*About this exercise:*
Where a line of the records holds the string "Broodthaers", copy that line.
Given records: Begin
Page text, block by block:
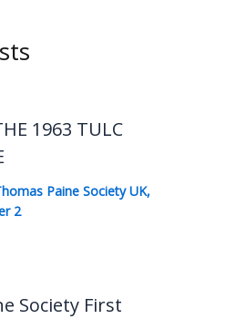
1963 TULC
Paine Society UK,
2
Society First
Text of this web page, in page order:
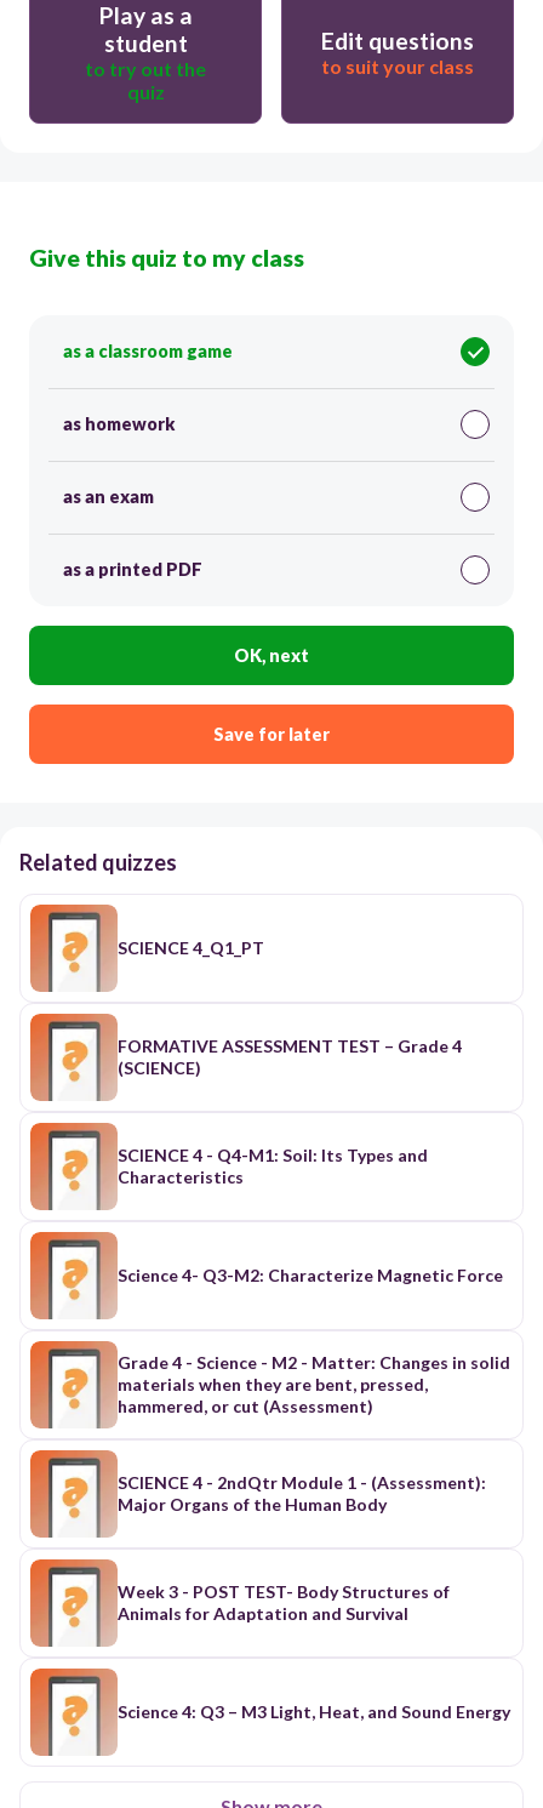
Play as a
student
to try out the
quiz
Edit questions
to suit your class
Give this quiz to my class
as a classroom game
as homework
as an exam
as a printed PDF
OK, next
Save for later
Related quizzes
SCIENCE 4_Q1_PT
FORMATIVE ASSESSMENT TEST – Grade 4
(SCIENCE)
SCIENCE 4 - Q4-M1: Soil: Its Types and
Characteristics
Science 4- Q3-M2: Characterize Magnetic Force
Grade 4 - Science - M2 - Matter: Changes in solid
materials when they are bent, pressed,
hammered, or cut (Assessment)
SCIENCE 4 - 2ndQtr Module 1 - (Assessment):
Major Organs of the Human Body
Week 3 - POST TEST- Body Structures of
Animals for Adaptation and Survival
Science 4: Q3 – M3 Light, Heat, and Sound Energy
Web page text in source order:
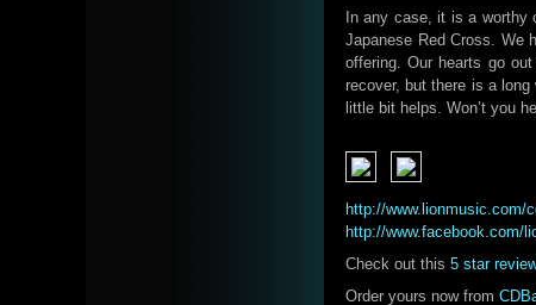
In any case, it is a worthy
Japanese Red Cross. We
offering. Our hearts go
recover, but there is a
little bit helps. Won’t you
http://www.lionmusic.com/
http://www.facebook.com/
Check out this 5 star
Order yours now from
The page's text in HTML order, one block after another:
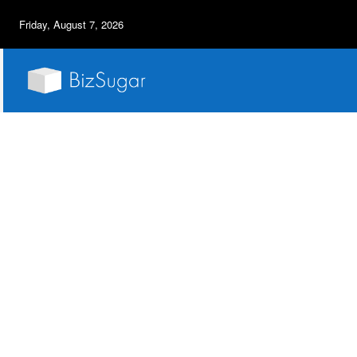
Friday, August 7, 2026
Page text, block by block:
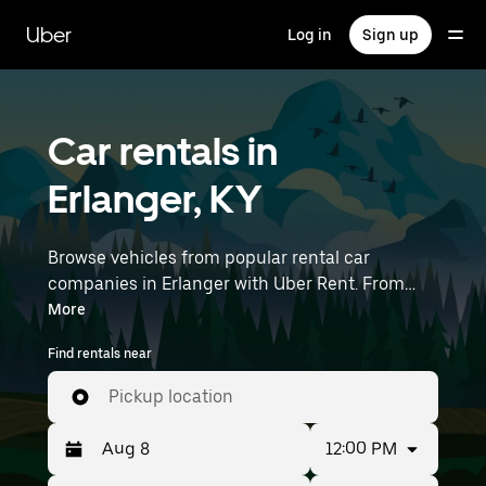
main
content
Uber Log in Sign up
Car rentals in
Erlanger, KY
Browse vehicles from popular rental car
companies in Erlanger with Uber Rent. From
electric cars and sedans to SUVs, you’ll find
vehicles fit for solo travelers and groups with up
to 7 people. Enter your time and location details
(like Cincinnati/Northern Kentucky
International Airport) to find car rentals
near you.
More
Find rentals near
Pickup location
12:00 PM
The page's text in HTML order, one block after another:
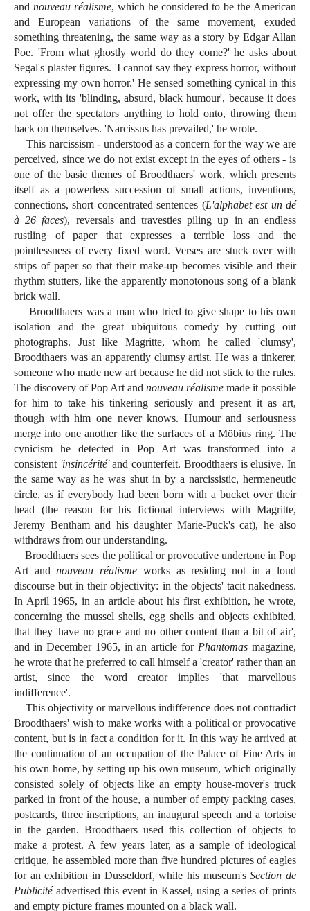
and nouveau réalisme, which he considered to be the American
and European variations of the same movement, exuded
something threatening, the same way as a story by Edgar Allan
Poe. 'From what ghostly world do they come?' he asks about
Segal's plaster figures. 'I cannot say they express horror, without
expressing my own horror.' He sensed something cynical in this
work, with its 'blinding, absurd, black humour', because it does
not offer the spectators anything to hold onto, throwing them
back on themselves. 'Narcissus has prevailed,' he wrote.
This narcissism - understood as a concern for the way we are
perceived, since we do not exist except in the eyes of others - is
one of the basic themes of Broodthaers' work, which presents
itself as a powerless succession of small actions, inventions,
connections, short concentrated sentences (L'alphabet est un dé
à 26 faces), reversals and travesties piling up in an endless
rustling of paper that expresses a terrible loss and the
pointlessness of every fixed word. Verses are stuck over with
strips of paper so that their make-up becomes visible and their
rhythm stutters, like the apparently monotonous song of a blank
brick wall.
Broodthaers was a man who tried to give shape to his own
isolation and the great ubiquitous comedy by cutting out
photographs. Just like Magritte, whom he called 'clumsy',
Broodthaers was an apparently clumsy artist. He was a tinkerer,
someone who made new art because he did not stick to the rules.
The discovery of Pop Art and nouveau réalisme made it possible
for him to take his tinkering seriously and present it as art,
though with him one never knows. Humour and seriousness
merge into one another like the surfaces of a Möbius ring. The
cynicism he detected in Pop Art was transformed into a
consistent 'insincérité'and counterfeit. Broodthaers is elusive. In
the same way as he was shut in by a narcissistic, hermeneutic
circle, as if everybody had been born with a bucket over their
head (the reason for his fictional interviews with Magritte,
Jeremy Bentham and his daughter Marie-Puck's cat), he also
withdraws from our understanding.
Broodthaers sees the political or provocative undertone in Pop
Art andnouveau réalisme works as residing not in a loud
discourse but in their objectivity: in the objects' tacit nakedness.
In April 1965, in an article about his first exhibition, he wrote,
concerning the mussel shells, egg shells and objects exhibited,
that they 'have no grace and no other content than a bit of air',
and in December 1965, in an article for Phantomas magazine,
he wrote that he preferred to call himself a 'creator' rather than an
artist, since the word creator implies 'that marvellous
indifference'.
This objectivity or marvellous indifference does not contradict
Broodthaers' wish to make works with a political or provocative
content, but is in fact a condition for it. In this way he arrived at
the continuation of an occupation of the Palace of Fine Arts in
his own home, by setting up his own museum, which originally
consisted solely of objects like an empty house-mover's truck
parked in front of the house, a number of empty packing cases,
postcards, three inscriptions, an inaugural speech and a tortoise
in the garden. Broodthaers used this collection of objects to
make a protest. A few years later, as a sample of ideological
critique, he assembled more than five hundred pictures of eagles
for an exhibition in Dusseldorf, while his museum'sSection de
Publicitéadvertised this event in Kassel, using a series of prints
and empty picture frames mounted on a black wall.
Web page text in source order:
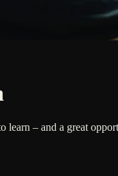
learn – and a great
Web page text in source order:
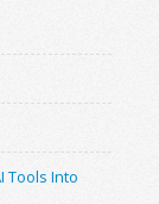
Tools Into
Given records: End
*Answer below:*
one of the basic themes of Broodthaers' work, which presents
Broodthaers was a man who tried to give shape to his own
Broodthaers was an apparently clumsy artist. He was a tinkerer,
consistent 'insincérité'and counterfeit. Broodthaers is elusive. In
Broodthaers sees the political or provocative undertone in Pop
Broodthaers' wish to make works with a political or provocative
in the garden. Broodthaers used this collection of objects to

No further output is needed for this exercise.